Baby with bathwater
2011-04-20 20:07:37.68485+00 by
Dan Lyke
7 comments
A few months ago, after having essentially ignored the site as "the place where old-school
bloggers who've abandoned their own blogs go", I finally broke down and bought a Metafilter account. I've participated a little bit.
Today I realized that the Metafilter culture is
horrendously hostile to anything Ayn Rand, and Ask
Metafilter is overrun by people trying to figure out their enabling behavior towards
dysfunctional people who can't live without them.
"Hmmmm", he said ponderingly, raising an eyebrow.
[ related topics:
Children and growing up Objectivism Theater & Plays Sociology California Culture
]
comments in ascending chronological order (reverse):
#Comment Re: made: 2011-04-20 21:14:29.908371+00 by:
Mars Saxman
This cracks me up. I've been hanging out on metafilter as long as I've been checking in here - I discovered
both sites during the great blog eruption of 2000/2001. Not sure where I found either one but they both
seemed like part of that big milieu of interlinking commentary that seemed like the future, way back when.

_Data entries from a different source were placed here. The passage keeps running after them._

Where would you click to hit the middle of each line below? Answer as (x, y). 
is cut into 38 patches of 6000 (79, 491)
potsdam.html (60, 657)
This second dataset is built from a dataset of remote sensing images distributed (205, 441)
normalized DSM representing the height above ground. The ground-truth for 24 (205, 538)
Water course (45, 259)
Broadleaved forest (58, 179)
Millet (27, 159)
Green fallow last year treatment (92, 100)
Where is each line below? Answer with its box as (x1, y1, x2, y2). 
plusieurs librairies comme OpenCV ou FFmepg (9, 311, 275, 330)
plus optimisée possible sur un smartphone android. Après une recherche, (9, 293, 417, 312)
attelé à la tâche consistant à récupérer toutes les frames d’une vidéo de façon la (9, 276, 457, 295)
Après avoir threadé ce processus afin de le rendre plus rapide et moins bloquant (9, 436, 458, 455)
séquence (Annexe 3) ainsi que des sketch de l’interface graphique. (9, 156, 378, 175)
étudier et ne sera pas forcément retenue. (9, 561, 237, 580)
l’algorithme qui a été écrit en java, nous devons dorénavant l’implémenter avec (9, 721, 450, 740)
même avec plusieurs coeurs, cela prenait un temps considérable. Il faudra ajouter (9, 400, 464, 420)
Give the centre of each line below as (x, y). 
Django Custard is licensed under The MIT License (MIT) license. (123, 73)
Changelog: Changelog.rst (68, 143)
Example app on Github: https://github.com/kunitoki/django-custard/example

I wouldn't say Metafilter is the place the old-school bloggers go to retire so much as it's a place where old-
school bloggers have been hanging out ever since they were the new school. Matt's done a good job at
managing the site's growth; it's changed over the years, of course, and people continue to come and go,
but it's still basically the same kind of place it always has been.
Ask Metafilter does have its share of agony aunt questions but there's so much random weirdness in there
that I keep on reading. Random books and movies people remember from childhood, nerdy how-tos, all
kinds of stuff. The questions that really baffle me are the ones where people ask, "I left this random bit of
food out on the counter overnight. Is it still safe to eat?" - to which the answer is always "probably, but
you're an idiot - throw it out and move on".

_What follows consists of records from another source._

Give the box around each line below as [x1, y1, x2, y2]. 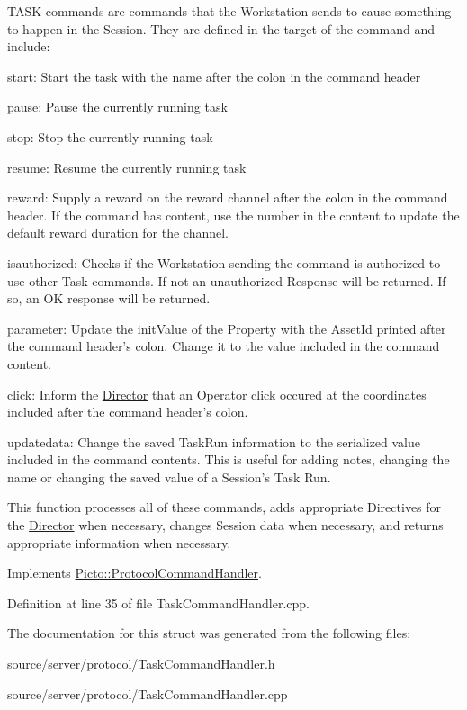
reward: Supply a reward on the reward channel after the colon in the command [7, 188, 448, 207]
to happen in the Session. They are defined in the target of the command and [7, 19, 436, 38]
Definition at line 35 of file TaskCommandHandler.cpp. [7, 593, 310, 612]
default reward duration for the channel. [7, 223, 229, 242]
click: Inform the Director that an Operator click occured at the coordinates [7, 384, 427, 403]
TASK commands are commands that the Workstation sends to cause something [7, 2, 452, 20]
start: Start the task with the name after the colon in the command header [7, 67, 421, 85]
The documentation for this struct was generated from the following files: [7, 624, 411, 643]

#Comment Re: made: 2011-04-20 22:29:16.020554+00 by:
Dan Lyke
Grins. Yeah, I remember when Jessamyn and Matt actually had blogs! (Yeah, they still do, kinda...)

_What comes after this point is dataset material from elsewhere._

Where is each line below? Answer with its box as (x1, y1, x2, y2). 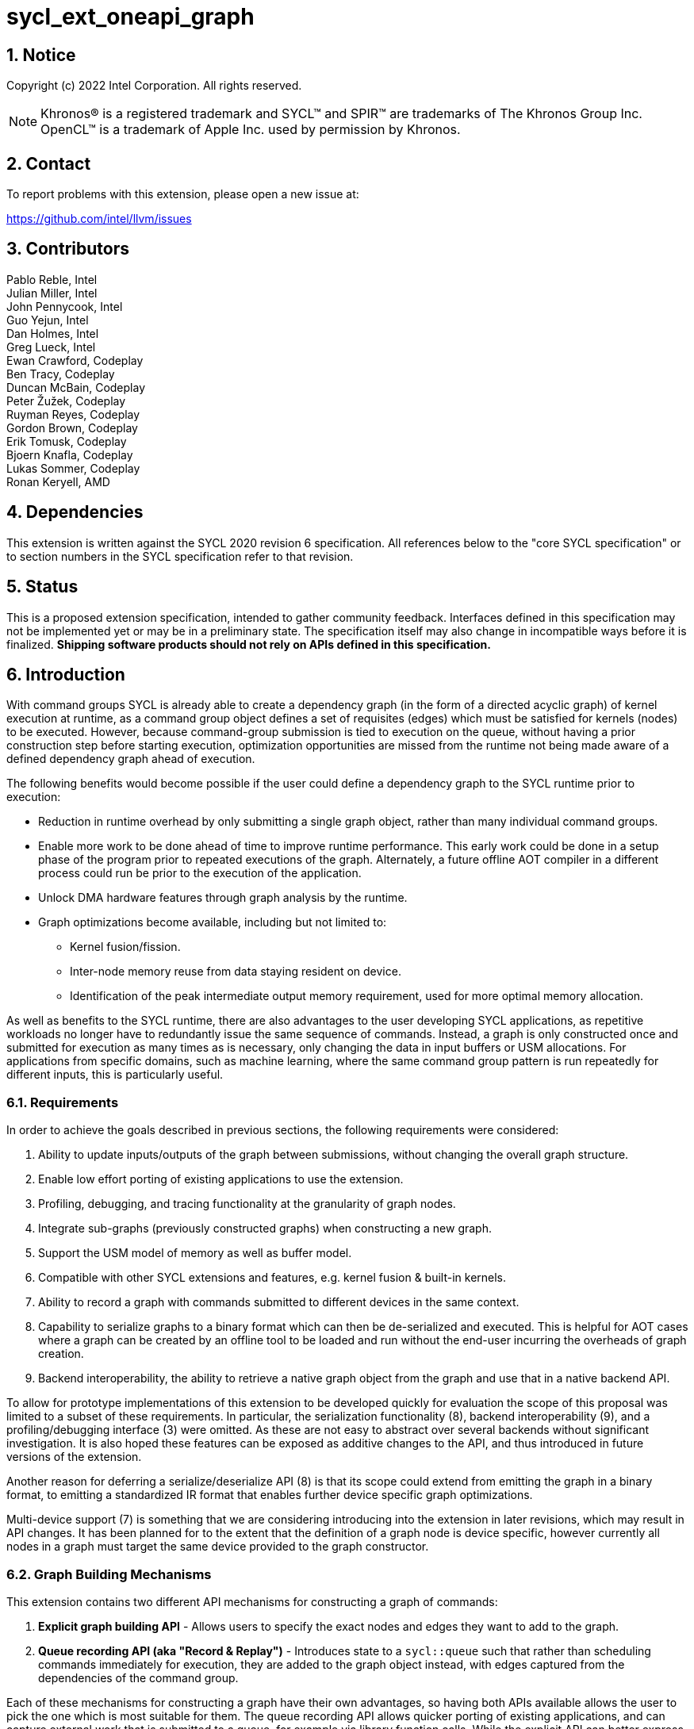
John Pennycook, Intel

And I keep reading, it's just that I haven't felt so old or sensible for a long time...
#Comment Re: made: 2011-04-20 23:13:47.013454+00 by:
Dan Lyke
Oh, in the "I can't believe I'm mashing reload on this site" department: 33 comments and 47 favorites on a post about urban exploration in the London Post Office Railway, 332 comments and 56 favorites on Lady Gaga vs Al Yankovic. Sigh.
#Comment Re: made: 2011-04-21 10:36:17.607923+00 by:
DaveP
It's not just Ayn Rand that MeFi is hostile to. Pretty much anything that smacks of personal
responsibility is looked down upon, unless you're telling someone in ask MeFi to DTMF.
I have to leave there for my own sanity at least once a year, and I've been in a "read but hold my
tongue" mode for the past six months or so.
But yeah, it's been over a year since I've updated my blog, so I can't really argue with your first
point.
#Comment Re: made: 2011-04-22 13:23:22.037317+00 by:
TheSHAD0W
DTMF?
Do you mean DIAF?
#Comment Re: made: 2011-04-22 13:45:21.164961+00 by:
Dan Lyke
No, it's relationship advice. "Dump The ...". Often with an "A" for "Already" appended.
#Comment Re: made: 2011-04-22 16:36:34.170353+00 by:
ebradway
Back during the first dot-com bubble, Slashdot was the place to see interesting
ideas torn to shreds by trolls and other idiots. I wasted a lot of time wading
through the muck, looking for the occasional gem.
MeFi strikes me as the Web 2.0 version of Slashdot. It encompasses a wider
variety of topics, pushing more into the realm of the mainstream. And it seems to
gather a lower form of troll. Not quite as bad as reading the comments on Fox
News. But it's up there.
I only venture over to MeFi when Dan (or someone else) links to it. Kind of like
I only go to the bathroom at the bus station when I have no other choice.